Imagine-toi, t'es là, en train de te reprendre un verre au bar
Quand tout à coup tu croises un regard qui te perfore de part en part
Imagine-toi, t'es là, ça te tombe dessus, sans crier gare.

feat @Leone Castelli


Sortir loin des regards, lui éviter les murmures nourris par l'imaginaire de personnes qui ne comprenaient rien, faire disparaitre le tumulte de la salle. Jan avait des objectifs et outre celui de guérir la main légèrement amochée de l'italien, l'éloigner du brouhaha du bar en était un. Car Leone avait des choses à dire et jamais le brun ne l'aurait laissé étaler ses émotions aux oreilles de toustes. Jamais il ne serait pardonné de l'avoir abandonné comme un animal qu'on regarde avec pitié ou amusement. Jan connaissait bien ce type de comportement, l'avait vu chez des dizaines de jeunes sur le point de sombrer et dans son propre coeur quand il ne savait plus à quoi s'accrocher. Alors il le poussa gentiment vers la cour extérieure, sans que l'italien ne puisse protester.

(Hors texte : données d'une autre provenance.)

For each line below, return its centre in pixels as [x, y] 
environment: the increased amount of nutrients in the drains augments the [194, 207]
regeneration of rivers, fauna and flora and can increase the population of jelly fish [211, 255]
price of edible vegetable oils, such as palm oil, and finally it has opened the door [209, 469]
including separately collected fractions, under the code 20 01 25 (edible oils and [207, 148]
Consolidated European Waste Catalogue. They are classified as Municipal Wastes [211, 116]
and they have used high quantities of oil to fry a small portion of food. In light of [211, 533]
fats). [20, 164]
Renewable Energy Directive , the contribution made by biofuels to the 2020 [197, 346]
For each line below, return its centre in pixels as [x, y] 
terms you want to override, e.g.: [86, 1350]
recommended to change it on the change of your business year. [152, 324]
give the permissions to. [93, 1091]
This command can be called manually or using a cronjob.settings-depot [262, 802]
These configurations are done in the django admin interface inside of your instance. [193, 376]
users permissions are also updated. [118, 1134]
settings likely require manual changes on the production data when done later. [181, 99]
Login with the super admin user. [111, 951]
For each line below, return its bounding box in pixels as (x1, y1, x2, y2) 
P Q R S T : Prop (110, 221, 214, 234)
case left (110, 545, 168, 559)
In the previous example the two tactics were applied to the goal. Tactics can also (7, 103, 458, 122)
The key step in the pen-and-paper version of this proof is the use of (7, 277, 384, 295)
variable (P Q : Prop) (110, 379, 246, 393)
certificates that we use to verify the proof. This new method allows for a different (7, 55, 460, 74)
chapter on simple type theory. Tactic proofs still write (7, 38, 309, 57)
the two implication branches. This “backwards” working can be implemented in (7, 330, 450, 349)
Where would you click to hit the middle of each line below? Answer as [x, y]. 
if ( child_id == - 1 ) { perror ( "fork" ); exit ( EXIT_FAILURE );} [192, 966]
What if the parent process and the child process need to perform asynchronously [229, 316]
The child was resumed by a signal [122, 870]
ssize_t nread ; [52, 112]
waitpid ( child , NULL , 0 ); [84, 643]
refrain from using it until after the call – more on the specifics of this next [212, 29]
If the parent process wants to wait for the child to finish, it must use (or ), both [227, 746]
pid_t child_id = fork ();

La trousse en main, la porte fermée derrière eux, il resta silencieux de longues secondes. Il ne pouvait pas le soigner ainsi, pas alors que Leone semblait sur le point de s'écraser. Quelque chose dans sa tenue et ses gestes l'alarmaient. Il n'avait plus le sourire qui plaisait tant à Alejandro, ni l'enthousiasme d'une fin de journée compliquée. Ses épaules s'affaissaient un peu plus à chaque pas et sa voix se perdait dans le silence. Des murmures, quasi inaudibles mais qui lui firent fermer son poing libre. Ce n'était pas son instant, il n'avait pas à réagir sur ce que Leone venait de s'imaginer sur ses relations. Quant au reste... Il s'y attendait sauf la partie rupture amoureuse. Une surprise, qui lui fit se rappeler sa propre situation, quelques mois plus tôt. Lui semblait l'avoir mieux vécu, comme on dit au revoir à un ami et non adieu.

Jan resta à nouveau silencieux et finit par poser la trousse sur une poubelle fermée. Un pas, deux pas, un troisième, il y allait doucement pour ne pas l'effrayer. Pour ne pas faire fuir Leone et l'obliger à se refermer à nouveau.

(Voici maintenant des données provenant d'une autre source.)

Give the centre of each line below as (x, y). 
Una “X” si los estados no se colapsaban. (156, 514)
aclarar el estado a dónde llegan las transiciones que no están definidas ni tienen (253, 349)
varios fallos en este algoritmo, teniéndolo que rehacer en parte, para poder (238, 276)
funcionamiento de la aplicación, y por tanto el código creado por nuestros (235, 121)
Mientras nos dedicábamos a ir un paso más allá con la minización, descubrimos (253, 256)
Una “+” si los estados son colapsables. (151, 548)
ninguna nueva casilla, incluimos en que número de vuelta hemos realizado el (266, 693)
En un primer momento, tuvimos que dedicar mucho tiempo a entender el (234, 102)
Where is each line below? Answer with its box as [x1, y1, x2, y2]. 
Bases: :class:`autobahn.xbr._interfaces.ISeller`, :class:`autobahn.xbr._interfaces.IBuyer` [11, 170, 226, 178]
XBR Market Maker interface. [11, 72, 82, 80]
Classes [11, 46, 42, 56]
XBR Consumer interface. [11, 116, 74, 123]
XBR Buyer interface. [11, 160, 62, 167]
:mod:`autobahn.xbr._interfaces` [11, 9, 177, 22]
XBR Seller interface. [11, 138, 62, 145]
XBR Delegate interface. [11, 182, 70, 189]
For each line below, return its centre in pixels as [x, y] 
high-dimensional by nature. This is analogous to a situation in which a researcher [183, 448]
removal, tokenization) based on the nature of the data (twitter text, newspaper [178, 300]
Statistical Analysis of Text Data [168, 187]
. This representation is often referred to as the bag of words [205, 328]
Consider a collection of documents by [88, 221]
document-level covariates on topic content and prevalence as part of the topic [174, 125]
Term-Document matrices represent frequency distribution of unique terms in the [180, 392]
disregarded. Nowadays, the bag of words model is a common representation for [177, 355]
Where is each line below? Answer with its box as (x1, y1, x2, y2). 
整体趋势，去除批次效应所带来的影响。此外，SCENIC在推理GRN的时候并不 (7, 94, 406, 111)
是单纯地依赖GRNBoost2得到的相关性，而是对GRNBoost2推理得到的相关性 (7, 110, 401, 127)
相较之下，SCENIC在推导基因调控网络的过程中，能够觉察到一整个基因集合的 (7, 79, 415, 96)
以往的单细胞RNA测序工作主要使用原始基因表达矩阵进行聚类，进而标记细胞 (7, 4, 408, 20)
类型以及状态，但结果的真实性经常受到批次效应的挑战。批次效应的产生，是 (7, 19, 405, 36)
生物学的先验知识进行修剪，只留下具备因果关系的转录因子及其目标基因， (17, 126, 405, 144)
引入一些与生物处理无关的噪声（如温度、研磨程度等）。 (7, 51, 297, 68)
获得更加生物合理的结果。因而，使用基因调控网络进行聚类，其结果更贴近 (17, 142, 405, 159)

- Alors déjà, il va falloir choisir entre abruti et pauvre con car les deux ne vont pas ensemble.

Il était encore debout à la différence du chirurgien. Même leur posture signifiait plus que les mots : Leone était épuisé, Jan s'était relevé. C'était étrange, ce revirement de situation. Le brun osa poser une main légère sur son épaule affaissée. Il voulait le détendre, montrer qu'il était là à défaut d'avoir été présent quand Leone en avait le plus besoin. Pas qu'il n'avait pas essayé mais tous les deux avaient leur vie, leur cercle et bien qu'ils se réunissent autour d'Alejandro et de Nathaniel parfois, leurs existences prenaient des allures de parallèles au lieu de s'entremêler.

- Ensuite... Je suis d'accord qu'il faudrait que tu arrêtes de... tout accepter. Tu es quelqu'un de très bien Leone mais ça ne signifie pas que... tu doives laisser le bonheur aux autres et pas y avoir le droit.

Il eut un petit rire, la voix légère et les doigts papillons sur le tissu de la chemise de l'italien. Ça lui faisait étrange de l'effleurer ainsi mais ça ne le gênait pas. Geste naturel, sans réflexion ni appréhension, lui aussi avait appris à s'écouter plutôt que de se laisser guider par les obligations.

- Tu as le droit de râler, de gueuler, de dire non. Même si ça fait du mal aux autres. Tu en as même le devoir Leone. Là... Là tu te noies à cause du bonheur des autres.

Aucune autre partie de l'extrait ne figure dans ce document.